The issue in United National Ins. Co. v. Spectrum Worldwide, Inc., No. 07-55833 (9th Cir. Feb. 2, 2009) [here] was whether the policy's "first publication" exclusion applied to an infringement claim.
In December 1997, Sunset hired Spectrum, the insured, to advertise and distribute the "Hollywood 48-Hour Miracle Diet" drink. Two Spectrum executives later formed Celebrity Products, Inc. to market and sell a similar product, "the Original Hollywood Celebrity Diet" drink. Spectrum terminated its contract with Sunset and began marketing the Celebrity Diet drink.
Sunset then demanded that Spectrum cease infringing on its Miracle Diet trademark. When this failed, Sunset sued for infringement against Spectrum in October 2001. Sunset alleged Spectrum deliberately made Celebrity Diet's packaging and labeling similar to Miracle Diet so that it confused consumers and damaged Sunset's reputation. Sunset sought a temporary restraining order, asking the court to compare Sunset's 1998 label to Spectrum's 1998 and 2001 labels to determine whether Spectrum's 2001 label constituted an immediate harm to Sunset. The district court granted a temporary restraining order based on the dramatic change between Spectrum's 1998 and 2001 labels. At the preliminary injunction hearing, Spectrum argued it changed its 1998 label in 1999, and that its 1999 label was so similar to its 2001 label that Sunset could not experience immediate harm.
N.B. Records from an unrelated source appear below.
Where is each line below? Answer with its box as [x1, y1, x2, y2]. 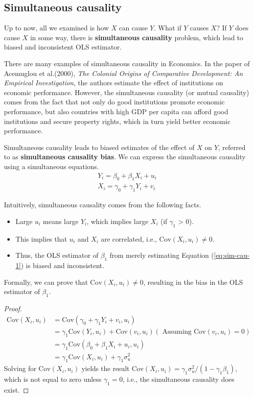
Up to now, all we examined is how [4, 23, 109, 33]
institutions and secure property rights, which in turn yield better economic [4, 116, 231, 126]
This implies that [15, 233, 67, 244]
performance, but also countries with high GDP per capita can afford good [4, 106, 229, 116]
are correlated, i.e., [101, 233, 157, 244]
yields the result [81, 363, 130, 373]
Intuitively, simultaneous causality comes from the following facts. [4, 199, 201, 210]
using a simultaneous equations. [4, 161, 99, 171]
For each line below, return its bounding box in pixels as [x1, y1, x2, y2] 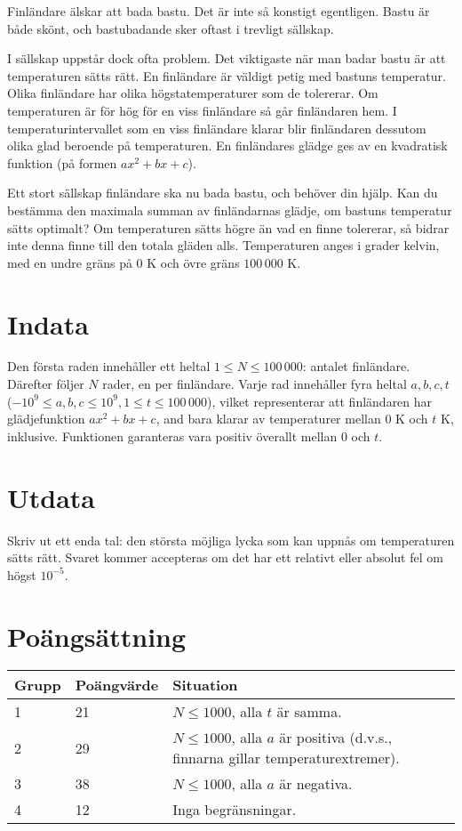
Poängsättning [7, 617, 187, 654]
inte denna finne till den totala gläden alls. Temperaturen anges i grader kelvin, [7, 236, 440, 254]
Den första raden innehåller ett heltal [7, 357, 211, 375]
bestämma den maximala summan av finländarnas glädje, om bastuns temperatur [7, 200, 452, 219]
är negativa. [279, 773, 353, 795]
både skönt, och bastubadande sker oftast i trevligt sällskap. [7, 19, 334, 37]
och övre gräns [160, 253, 240, 271]
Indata [7, 305, 89, 342]
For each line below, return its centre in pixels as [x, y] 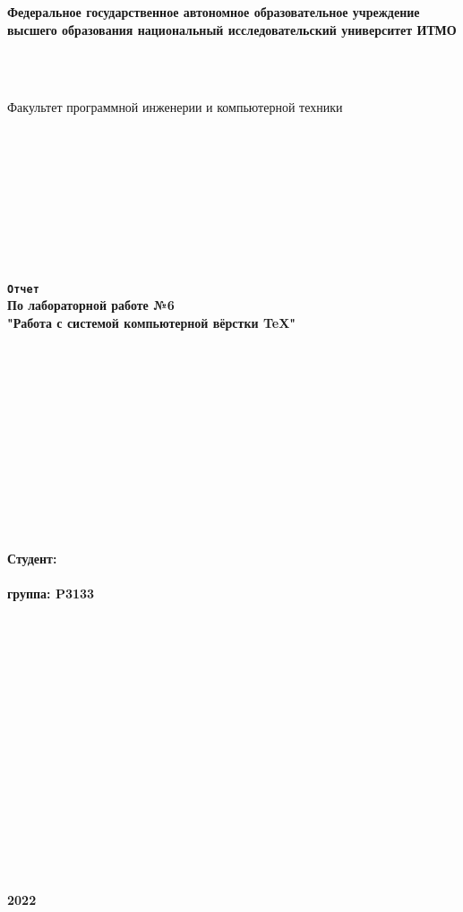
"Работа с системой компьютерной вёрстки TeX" [152, 322]
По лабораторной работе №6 [91, 305]
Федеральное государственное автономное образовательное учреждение [214, 12]
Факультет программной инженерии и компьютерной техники [175, 107]
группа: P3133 [51, 594]
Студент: [32, 559]
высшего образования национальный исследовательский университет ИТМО [232, 29]
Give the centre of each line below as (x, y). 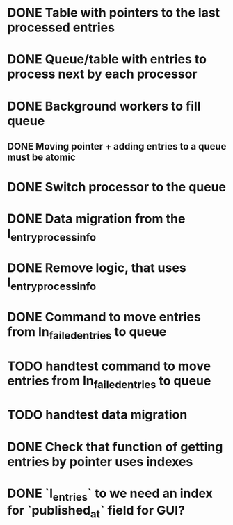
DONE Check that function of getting (115, 447)
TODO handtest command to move (109, 366)
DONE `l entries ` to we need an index (110, 494)
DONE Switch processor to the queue (117, 187)
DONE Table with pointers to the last (114, 13)
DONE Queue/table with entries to (107, 59)
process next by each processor (102, 74)
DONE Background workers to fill (104, 106)
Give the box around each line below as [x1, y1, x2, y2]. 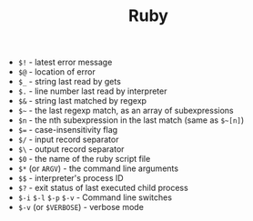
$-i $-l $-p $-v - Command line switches [17, 192, 173, 203]
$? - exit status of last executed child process [17, 183, 188, 194]
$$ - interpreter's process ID [17, 173, 125, 184]
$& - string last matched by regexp [17, 95, 147, 106]
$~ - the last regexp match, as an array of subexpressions [17, 105, 234, 116]
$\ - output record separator [17, 144, 125, 155]
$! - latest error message [17, 56, 113, 68]
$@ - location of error [17, 66, 96, 77]
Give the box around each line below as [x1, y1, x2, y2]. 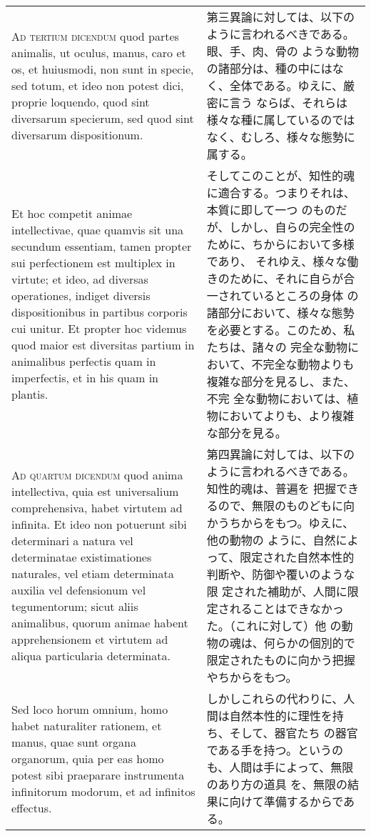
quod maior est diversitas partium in [11, 337, 195, 353]
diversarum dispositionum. [11, 126, 143, 143]
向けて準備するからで [229, 793, 344, 810]
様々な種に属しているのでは [206, 111, 355, 128]
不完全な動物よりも [251, 356, 355, 372]
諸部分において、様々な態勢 [206, 304, 355, 321]
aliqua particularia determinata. [11, 647, 171, 664]
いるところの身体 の [252, 287, 359, 304]
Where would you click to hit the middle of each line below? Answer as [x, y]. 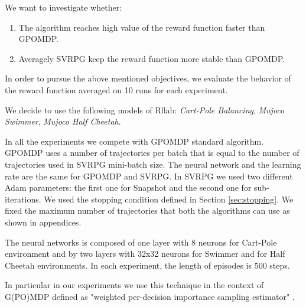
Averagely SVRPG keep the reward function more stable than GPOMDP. [152, 58]
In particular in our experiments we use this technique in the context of [134, 285]
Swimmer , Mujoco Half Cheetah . [63, 121]
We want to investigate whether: [64, 7]
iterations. [23, 199]
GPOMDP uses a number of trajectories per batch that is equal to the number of [152, 153]
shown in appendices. [43, 222]
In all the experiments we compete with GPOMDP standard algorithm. [134, 141]
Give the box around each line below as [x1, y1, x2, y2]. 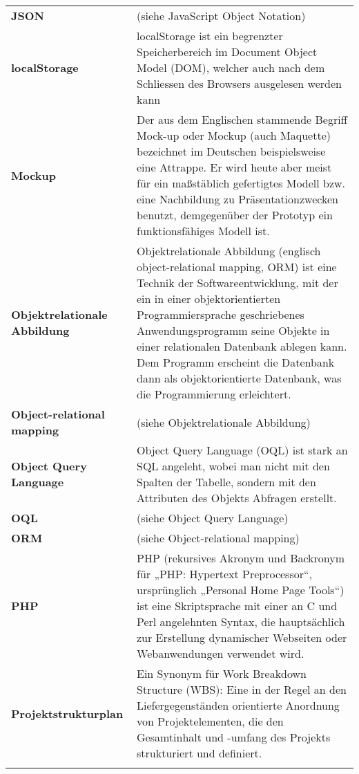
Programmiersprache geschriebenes [137, 306, 304, 322]
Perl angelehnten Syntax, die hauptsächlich [137, 614, 345, 629]
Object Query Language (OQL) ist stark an [137, 442, 348, 458]
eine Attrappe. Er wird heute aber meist [137, 159, 332, 175]
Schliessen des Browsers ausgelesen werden [137, 75, 342, 91]
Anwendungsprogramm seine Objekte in [137, 322, 330, 338]
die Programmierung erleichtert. [137, 386, 291, 402]
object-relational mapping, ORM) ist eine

The district court accepted Spectrum's position and denied the preliminary injunction. Accordingly, Spectrum was able to continue profiting from the sale of Celebrity Diet.
Meanwhile, in 2001 United issued Spectrum an excess liability policy which indemnified the insured for damages resulting from "advertising liability" injury, including infringement of copyright. The policy took effect April 26, 2001. The policy excluded an "advertising injury" arising out of a publication of material which first took place before the policy period. When Spectrum settled with Sunset, United contributed $420,000 to the settlement, and then sought reimbursement in a suit filed against Spectrum. The district court granted United's motion for summary judgment, holding Spectrum's 1999 label formed the substance of Sunset's advertising injury, and eliminated coverage because the first publication occurred before the policy's effective date.
The Ninth Circuit affirmed. The policy clearly excluded any copyright infringement injury that arose from a publication of material first published before the policy became effective. Next, the court considered whether Spectrum could argue its claim did not arise until 2001 afterit previously argued Sunset's alleged infringement claim arose from materials first published in 1999. Allowing Spectrum to change course was unfair to Sunset and to United, whose indemnification obligations increased as Sunset's damages increased after Spectrum successfully avoided an injunction and later settled. Therefore, Spectrum was judicially estopped from changing course.